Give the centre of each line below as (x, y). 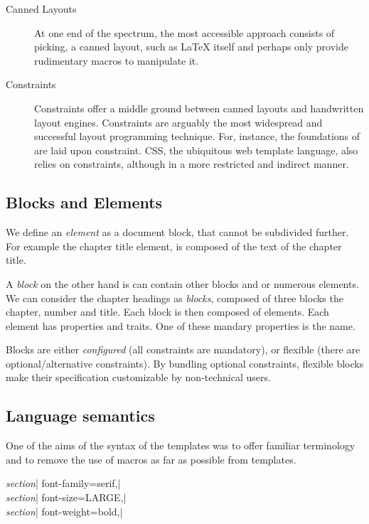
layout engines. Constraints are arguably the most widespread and (178, 122)
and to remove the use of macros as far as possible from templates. (151, 459)
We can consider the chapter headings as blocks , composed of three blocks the (175, 298)
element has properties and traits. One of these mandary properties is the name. (181, 325)
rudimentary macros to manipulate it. (117, 60)
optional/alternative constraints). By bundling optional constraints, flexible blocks (185, 363)
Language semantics (80, 416)
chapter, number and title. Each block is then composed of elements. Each (167, 312)
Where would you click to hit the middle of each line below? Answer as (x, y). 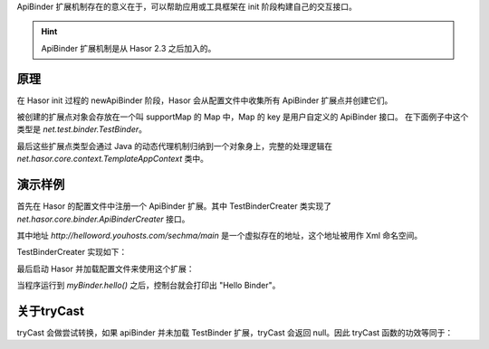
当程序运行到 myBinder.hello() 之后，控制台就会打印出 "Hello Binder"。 (149, 286)
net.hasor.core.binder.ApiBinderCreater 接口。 (103, 219)
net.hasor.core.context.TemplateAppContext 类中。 (112, 159)
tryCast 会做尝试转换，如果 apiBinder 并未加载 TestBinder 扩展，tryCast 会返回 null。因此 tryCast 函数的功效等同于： (235, 333)
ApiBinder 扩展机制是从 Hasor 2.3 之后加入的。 (129, 48)
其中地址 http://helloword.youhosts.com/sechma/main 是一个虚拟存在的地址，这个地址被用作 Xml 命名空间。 (220, 235)
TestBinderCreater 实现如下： (72, 252)
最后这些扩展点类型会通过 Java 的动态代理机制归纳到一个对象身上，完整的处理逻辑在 (175, 146)
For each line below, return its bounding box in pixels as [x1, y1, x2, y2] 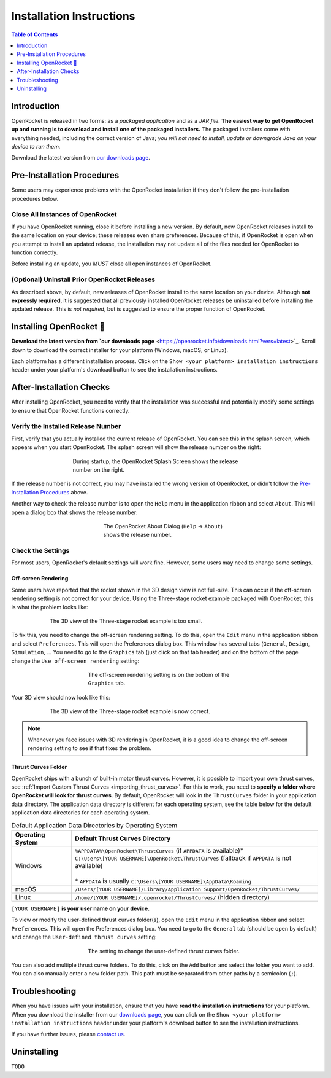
========
**EXERCISE REQUIREMENTS:** Without including any picture, restate every entry above exactly.

**RESPONSE AREA:**
Give the centre of each line below as (x, y). 
layout engines. Constraints are arguably the most widespread and (178, 122)
and to remove the use of macros as far as possible from templates. (151, 459)
We can consider the chapter headings as blocks , composed of three blocks the (175, 298)
element has properties and traits. One of these mandary properties is the name. (181, 325)
rudimentary macros to manipulate it. (117, 60)
optional/alternative constraints). By bundling optional constraints, flexible blocks (185, 363)
Language semantics (80, 416)
chapter, number and title. Each block is then composed of elements. Each (167, 312)
Where would you click to hit the middle of each line below? Answer as (x, y). 
当程序运行到 myBinder.hello() 之后，控制台就会打印出 "Hello Binder"。 (149, 286)
net.hasor.core.binder.ApiBinderCreater 接口。 (103, 219)
net.hasor.core.context.TemplateAppContext 类中。 (112, 159)
tryCast 会做尝试转换，如果 apiBinder 并未加载 TestBinder 扩展，tryCast 会返回 null。因此 tryCast 函数的功效等同于： (235, 333)
ApiBinder 扩展机制是从 Hasor 2.3 之后加入的。 (129, 48)
其中地址 http://helloword.youhosts.com/sechma/main 是一个虚拟存在的地址，这个地址被用作 Xml 命名空间。 (220, 235)
TestBinderCreater 实现如下： (72, 252)
最后这些扩展点类型会通过 Java 的动态代理机制归纳到一个对象身上，完整的处理逻辑在 (175, 146)
For each line below, return its bounding box in pixels as [x1, y1, x2, y2] 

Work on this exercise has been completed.